What does the Catholic Church believe about the forgiveness of sins?
How does the Church communicate the merits of Christ's mercy to sinners?
The Church communicates the merits of Christ's mercy to sinners through the Mass and the sacraments and all the prayers and good works of the faithful.Are the sacraments necessary for salvation?
According to the way God has willed that we be saved the sacraments are necessary for salvation (John Hardon, The Question and Answer Catholic Catechism (Garden City: Image, 1981), Questions # 401, 402, 461, 462, 1119).

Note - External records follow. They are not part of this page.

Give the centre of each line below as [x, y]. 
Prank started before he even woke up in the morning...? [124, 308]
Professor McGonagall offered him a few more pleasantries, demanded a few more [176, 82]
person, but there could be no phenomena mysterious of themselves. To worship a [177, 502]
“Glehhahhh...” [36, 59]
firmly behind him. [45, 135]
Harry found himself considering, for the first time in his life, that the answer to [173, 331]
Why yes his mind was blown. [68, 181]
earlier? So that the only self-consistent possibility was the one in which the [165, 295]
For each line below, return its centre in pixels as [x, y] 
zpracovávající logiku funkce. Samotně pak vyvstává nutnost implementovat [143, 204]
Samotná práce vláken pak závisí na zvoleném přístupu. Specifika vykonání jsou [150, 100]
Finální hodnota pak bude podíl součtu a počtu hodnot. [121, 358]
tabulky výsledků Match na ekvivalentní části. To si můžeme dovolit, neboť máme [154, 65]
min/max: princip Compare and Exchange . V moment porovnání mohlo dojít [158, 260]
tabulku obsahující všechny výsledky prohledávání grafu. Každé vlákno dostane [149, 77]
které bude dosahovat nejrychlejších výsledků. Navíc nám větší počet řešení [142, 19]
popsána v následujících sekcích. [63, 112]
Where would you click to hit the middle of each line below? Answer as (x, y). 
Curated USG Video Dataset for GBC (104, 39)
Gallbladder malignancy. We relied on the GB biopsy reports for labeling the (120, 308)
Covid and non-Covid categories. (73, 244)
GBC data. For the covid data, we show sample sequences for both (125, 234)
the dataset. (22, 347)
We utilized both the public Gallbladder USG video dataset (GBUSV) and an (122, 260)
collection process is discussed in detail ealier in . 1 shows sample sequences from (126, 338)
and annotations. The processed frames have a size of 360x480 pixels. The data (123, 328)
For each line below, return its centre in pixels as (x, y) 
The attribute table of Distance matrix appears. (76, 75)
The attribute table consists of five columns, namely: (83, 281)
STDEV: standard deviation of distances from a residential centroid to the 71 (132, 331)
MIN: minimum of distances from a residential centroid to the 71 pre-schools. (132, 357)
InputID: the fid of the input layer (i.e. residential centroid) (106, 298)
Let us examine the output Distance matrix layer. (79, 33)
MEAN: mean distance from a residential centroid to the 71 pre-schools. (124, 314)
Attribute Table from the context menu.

These words clearly express the official position of the Church of Rome. There is no salvation apart from participation in the sacraments of the Roman Catholic Church. There is no other means of obtaining saving grace. Hardon's words echo the teaching of the Council of Trent:
If any one saith that the sacraments of the New Law are not necessary unto salvation...and that without them, or without the desire thereof, men obtain from God, through faith alone, the grace of justification...let him be anathema (The Canons and Decrees of the Council of Trent. 6 "
Applying the proper rules of grammar, hermeneutics, considering the context of Christ's discourse in John 6:1-56, the statements Jesus made as to eating His body and drinking His blood is certainly not to be taken literally. Further, to the Roman Catholic the Eucharist is a sacrament that bestows grace and justification which is contrary to the teachings of God's word. Good works, rituals, ceremonies, and religious acts cannot save. Only the pure and perfect sacrifice of Jesus Christ on the cross saves when a person believes and accepts God's free gift of salvation as Ephesians 2:8-9 plainly state.
The Lord's Supper is an ordinance by which biblical born again Christians, in there assemblies, take the bread and cup which symbolically represents Christ's broken body and shed blood for the atonement of sin. It is an important memorial whereby true believers remember Christ's suffering for their sins, a time of thanksgiving, and a time to examine one's life for unconfessed sins. (1 Cor. 11:23-34).